Directions:
Show every line below where "Output" appears.

Listed records:
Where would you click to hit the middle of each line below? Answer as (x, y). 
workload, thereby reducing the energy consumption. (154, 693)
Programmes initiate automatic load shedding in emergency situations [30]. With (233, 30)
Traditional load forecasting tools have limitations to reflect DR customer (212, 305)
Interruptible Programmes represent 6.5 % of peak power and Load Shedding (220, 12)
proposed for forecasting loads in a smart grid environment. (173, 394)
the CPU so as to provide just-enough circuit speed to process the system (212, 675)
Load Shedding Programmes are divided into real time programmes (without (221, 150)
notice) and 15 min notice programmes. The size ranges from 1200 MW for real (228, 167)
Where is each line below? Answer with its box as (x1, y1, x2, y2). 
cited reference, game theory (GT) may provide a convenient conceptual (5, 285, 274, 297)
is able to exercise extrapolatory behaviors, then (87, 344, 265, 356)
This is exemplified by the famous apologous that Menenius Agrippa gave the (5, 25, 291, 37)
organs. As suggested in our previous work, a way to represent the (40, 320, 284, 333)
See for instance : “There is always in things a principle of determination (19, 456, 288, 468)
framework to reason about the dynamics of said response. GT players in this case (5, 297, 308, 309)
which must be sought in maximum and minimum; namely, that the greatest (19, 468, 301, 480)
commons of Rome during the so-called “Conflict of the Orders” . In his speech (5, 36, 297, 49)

--

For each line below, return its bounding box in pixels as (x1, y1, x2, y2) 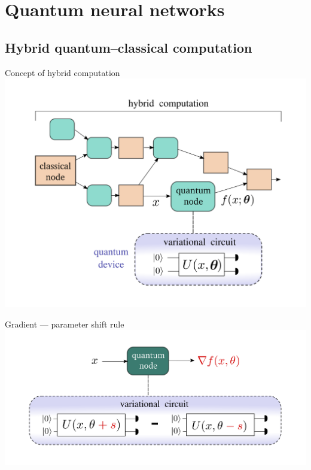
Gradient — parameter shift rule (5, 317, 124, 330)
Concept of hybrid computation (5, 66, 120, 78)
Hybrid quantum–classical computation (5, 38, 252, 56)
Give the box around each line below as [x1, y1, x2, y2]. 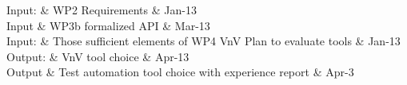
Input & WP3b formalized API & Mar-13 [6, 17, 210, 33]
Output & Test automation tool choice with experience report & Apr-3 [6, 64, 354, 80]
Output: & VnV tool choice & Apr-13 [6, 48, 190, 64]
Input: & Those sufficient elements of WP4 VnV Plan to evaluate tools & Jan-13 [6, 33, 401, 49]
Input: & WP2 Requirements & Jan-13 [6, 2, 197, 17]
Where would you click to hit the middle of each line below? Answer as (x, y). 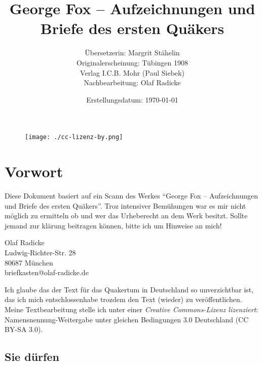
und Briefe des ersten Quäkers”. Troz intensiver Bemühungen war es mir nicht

---

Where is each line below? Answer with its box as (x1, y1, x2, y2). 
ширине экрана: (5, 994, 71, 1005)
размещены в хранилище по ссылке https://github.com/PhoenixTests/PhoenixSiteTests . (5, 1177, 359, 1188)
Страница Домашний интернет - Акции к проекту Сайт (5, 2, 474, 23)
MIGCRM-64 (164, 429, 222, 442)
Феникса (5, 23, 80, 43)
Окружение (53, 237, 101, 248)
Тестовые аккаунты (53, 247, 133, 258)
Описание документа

Solution:
Output & Test automation tool choice with experience report & Apr-3 [6, 64, 354, 80]
Output: & VnV tool choice & Apr-13 [6, 48, 190, 64]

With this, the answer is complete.